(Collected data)
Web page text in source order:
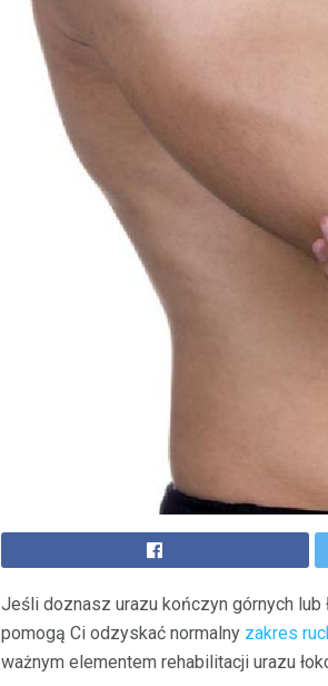
Jeśli doznasz urazu kończyn górnych
pomogą Ci odzyskać normalny zakres
ważnym elementem rehabilitacji urazu
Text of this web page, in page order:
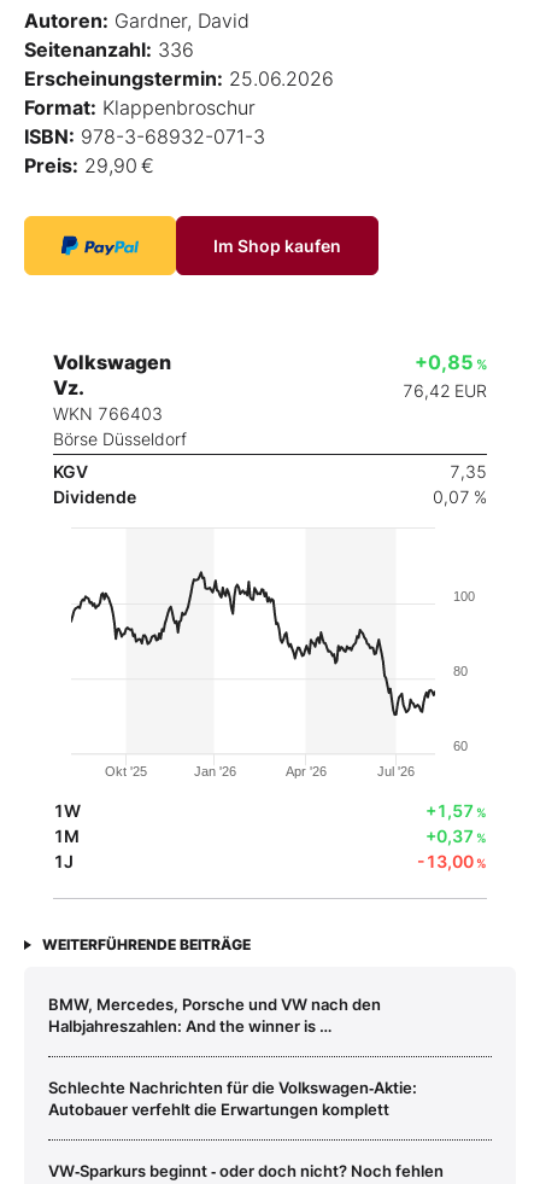
Autoren: Gardner, David
Seitenanzahl: 336
Erscheinungstermin: 25.06.2026
Format: Klappenbroschur
ISBN: 978-3-68932-071-3
Preis: 29,90 €
Im Shop kaufen
Volkswagen
Vz.
WKN 766403
Börse Düsseldorf
+0,85 %
76,42 EUR
KGV
7,35
Dividende
0,07 %
Okt '25 Jan '26 Apr '26 Jul '26
60
80
100
1W +1,57 %
1M +0,37 %
1J -13,00%
WEITERFÜHRENDE BEITRÄGE
BMW, Mercedes, Porsche und VW nach den
Halbjahreszahlen: And the winner is …
Schlechte Nachrichten für die Volkswagen‑Aktie:
Autobauer verfehlt die Erwartungen komplett
VW‑Sparkurs beginnt ‑ oder doch nicht? Noch fehlen
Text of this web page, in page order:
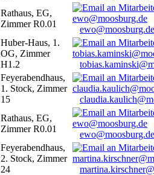
Rathaus, EG,
Zimmer R0.01
ewo@moosburg.de
Huber-Haus, 1.
OG, Zimmer
H1.2
Feyerabendhaus,
1. Stock, Zimmer
15
Rathaus, EG,
Zimmer R0.01
ewo@moosburg.de
Feyerabendhaus,
2. Stock, Zimmer
24
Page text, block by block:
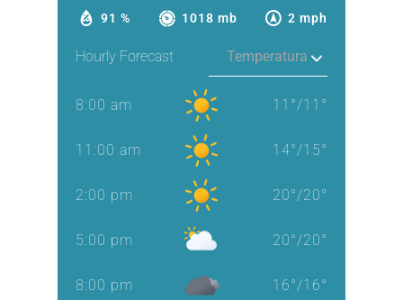
91 % 1018 mb 2 mph
Hourly Forecast
8:00 am 11 °/11 °
11:00 am 14°/15°
2:00 pm 20°/20°
5:00 pm 20°/20°
8:00 pm 16°/16°
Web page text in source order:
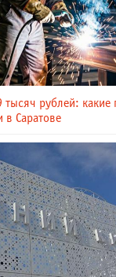
тысяч рублей: какие
Саратове
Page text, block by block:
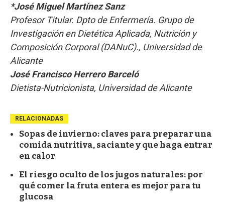
*José Miguel Martínez Sanz
Profesor Titular. Dpto de Enfermería. Grupo de
Investigación en Dietética Aplicada, Nutrición y
Composición Corporal (DANuC)., Universidad de
Alicante
José Francisco Herrero Barceló
Dietista-Nutricionista, Universidad de Alicante
RELACIONADAS
Sopas de invierno: claves para preparar una
comida nutritiva, saciante y que haga entrar
en calor
El riesgo oculto de los jugos naturales: por
qué comer la fruta entera es mejor para tu
glucosa
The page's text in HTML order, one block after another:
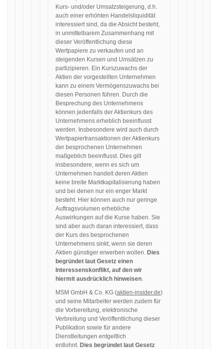
Kurs- und/oder Umsatzsteigerung, d.h.
auch einer erhöhten Handelsliquidität
interessiert sind, da die Absicht besteht,
in unmittelbarem Zusammenhang mit
dieser Veröffentlichung diese
Wertpapiere zu verkaufen und an
steigenden Kursen und Umsätzen zu
partizipieren. Ein Kurszuwachs der
Aktien der vorgestellten Unternehmen
kann zu einem Vermögenszuwachs bei
diesen Personen führen. Durch die
Besprechung des Unternehmens
können jedenfalls der Aktienkurs des
Unternehmens erheblich beeinflusst
werden. Insbesondere wird auch durch
Wertpapiertransaktionen der Aktienkurs
der besprochenen Unternehmen
maßgeblich beeinflusst. Dies gilt
insbesondere, wenn es sich um
Unternehmen handelt deren Aktien
keine breite Marktkapitalisierung haben
und bei denen nur ein enger Markt
besteht. Hier können auch nur geringe
Auftragsvolumen erhebliche
Auswirkungen auf die Kurse haben. Sie
sind aber auch daran interessiert, dass
der Kurs des besprochenen
Unternehmens sinkt, wenn sie deren
Aktien günstiger erwerben wollen. Dies
begründet laut Gesetz einen
Interessenskonflikt, auf den wir
hiermit ausdrücklich hinweisen.
MSM GmbH & Co. KG (aktien-insider.de)
und seine Mitarbeiter werden zudem für
die Vorbereitung, elektronische
Verbreitung und Veröffentlichung dieser
Publikation sowie für andere
Dienstleitungen entgeltlich
entlohnt. Dies begründet laut Gesetz
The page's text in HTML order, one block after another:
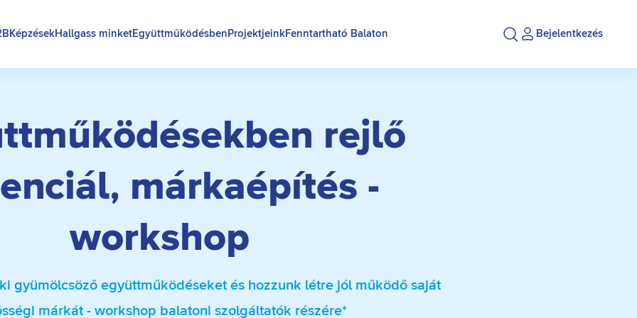
KépzésekHallgass minketEgyüttműködésben ProjektjeinkFenntartható Balaton Bejelentkezés
rejlő
márkaépítés -
workshop
gyümölcsöző együttműködéseket és hozzunk létre jól működő saját
márkát - workshop balatoni szolgáltatók részére*
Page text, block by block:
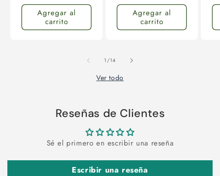
habitual de
oferta
Agregar al
carrito
Agregar al
carrito
1/de
14
Ver todo
Reseñas de Clientes
Sé el primero en escribir una reseña
Escribir una reseña
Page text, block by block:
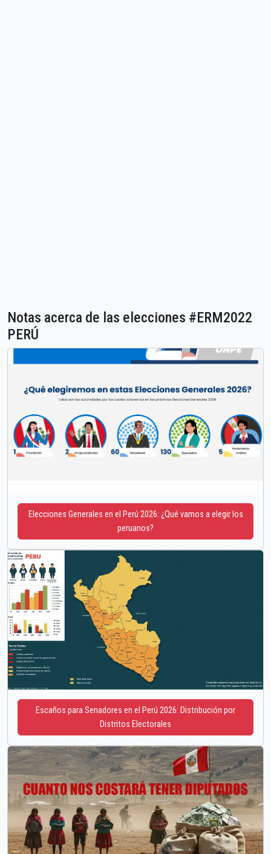
Notas acerca de las elecciones #ERM2022
PERÚ
Elecciones Generales en el Perú 2026: ¿Qué vamos a elegir los
peruanos?
Escaños para Senadores en el Perú 2026: Distribución por
Distritos Electorales
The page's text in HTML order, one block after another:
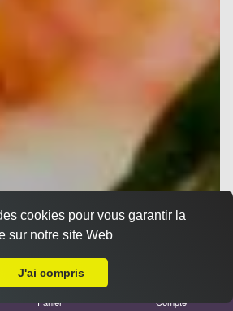
Panier Compte
cookies pour vous garantir la
sur notre site Web
J'ai compris
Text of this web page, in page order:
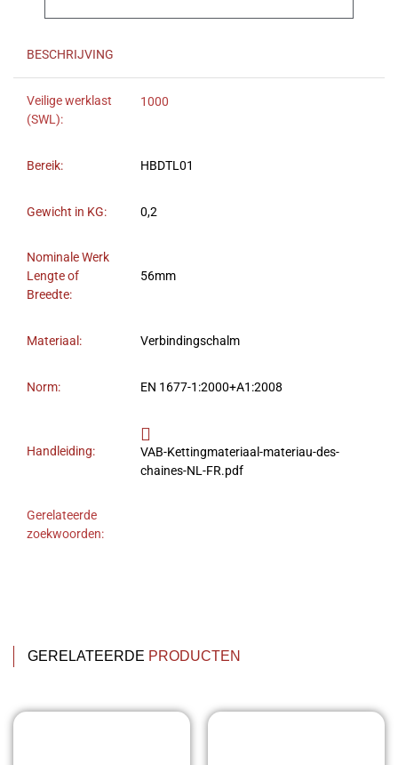
BESCHRIJVING
Veilige werklast
(SWL):
1000
Bereik: HBDTL01
Gewicht in KG: 0,2
Nominale Werk
Lengte of
Breedte:
56mm
Materiaal: Verbindingschalm
Norm: EN 1677-1:2000+A1:2008
Handleiding:
VAB-Kettingmateriaal-materiau-des-
chaines-NL-FR.pdf
Gerelateerde
zoekwoorden:
GERELATEERDE PRODUCTEN
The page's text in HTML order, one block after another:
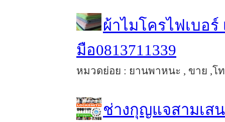
ผ้าไมโครไฟเบอ
มือ0813711339
หมวดย่อย : ยานพาหนะ , ขาย ,โท
ช่างกุญแจสามเสน
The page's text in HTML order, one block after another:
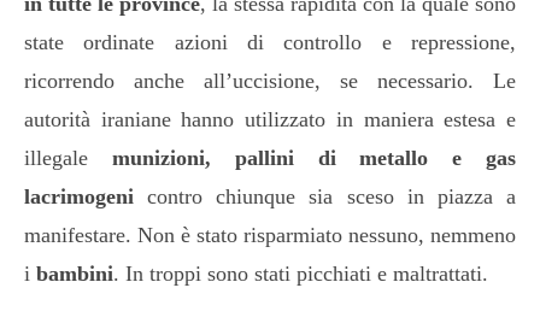
state ordinate azioni di controllo e repressione,
ricorrendo anche all’uccisione, se necessario. Le
autorità iraniane hanno utilizzato in maniera estesa e
illegale munizioni, pallini di metallo e gas
lacrimogeni contro chiunque sia sceso in piazza a
manifestare. Non è stato risparmiato nessuno, nemmeno
i bambini. In troppi sono stati picchiati e maltrattati.
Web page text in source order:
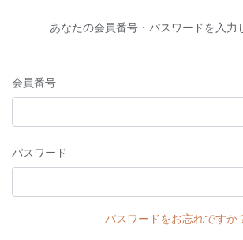
あなたの会員番号・パスワードを入力
会員番号
パスワード
パスワードをお忘れですか
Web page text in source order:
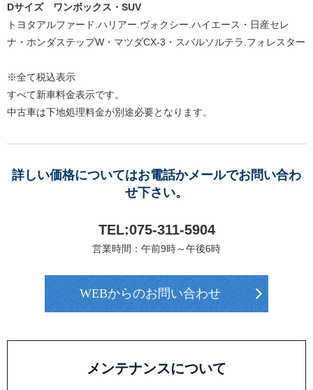
Dサイズ
ワンボックス・SUV
トヨタアルファード.ハリアー.ヴォクシー.ハイエース・日産セレ
ナ・ホンダステップW・マツダCX-3・スバルソルテラ.フォレスター
※全て税込表示
すべて新車料金表示です。
中古車は下地処理料金が別途必要となります。
詳しい価格についてはお電話かメールでお問い合わ
せ下さい。
TEL:075-311-5904
営業時間：午前9時～午後6時
WEBからのお問い合わせ
メンテナンスについて

# WHAT IS EXPECTED:
What should come back is an exact copy of the lines above from the line with "Hourly Forecast" to the line with "kann zu einem Vermögenszuwachs bei", both included, minus the pictures.

# EXPECTED OUTPUT:
Hourly Forecast
8:00 am 11 °/11 °
11:00 am 14°/15°
2:00 pm 20°/20°
5:00 pm 20°/20°
8:00 pm 16°/16°
Web page text in source order:
тысяч рублей: какие
Саратове
Page text, block by block:
*José Miguel Martínez Sanz
Profesor Titular. Dpto de Enfermería. Grupo de
Investigación en Dietética Aplicada, Nutrición y
Composición Corporal (DANuC)., Universidad de
Alicante
José Francisco Herrero Barceló
Dietista-Nutricionista, Universidad de Alicante
RELACIONADAS
Sopas de invierno: claves para preparar una
comida nutritiva, saciante y que haga entrar
en calor
El riesgo oculto de los jugos naturales: por
qué comer la fruta entera es mejor para tu
glucosa
The page's text in HTML order, one block after another:
Kurs- und/oder Umsatzsteigerung, d.h.
auch einer erhöhten Handelsliquidität
interessiert sind, da die Absicht besteht,
in unmittelbarem Zusammenhang mit
dieser Veröffentlichung diese
Wertpapiere zu verkaufen und an
steigenden Kursen und Umsätzen zu
partizipieren. Ein Kurszuwachs der
Aktien der vorgestellten Unternehmen
kann zu einem Vermögenszuwachs bei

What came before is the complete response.